* Exercise description
Write the records below out again word for word, with the pictures removed.

* Records for this task
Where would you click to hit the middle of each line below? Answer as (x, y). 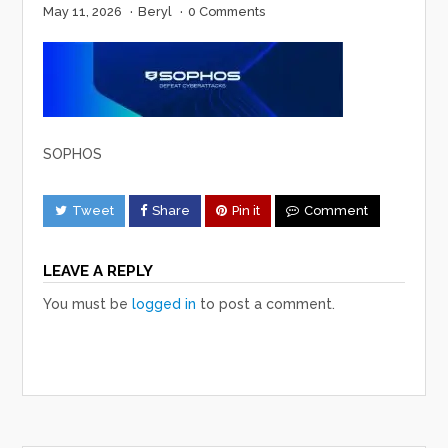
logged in (164, 303)
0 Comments (227, 12)
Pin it (246, 211)
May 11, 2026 (83, 12)
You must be (88, 303)
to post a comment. (266, 303)
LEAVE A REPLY (98, 270)
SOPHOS (73, 154)

* Written response
Where would you click to hit the middle of each line below? Answer as (x, y). 
logged in (164, 303)
0 Comments (227, 12)
Pin it (246, 211)
May 11, 2026 (83, 12)
You must be (88, 303)
to post a comment. (266, 303)
LEAVE A REPLY (98, 270)
SOPHOS (73, 154)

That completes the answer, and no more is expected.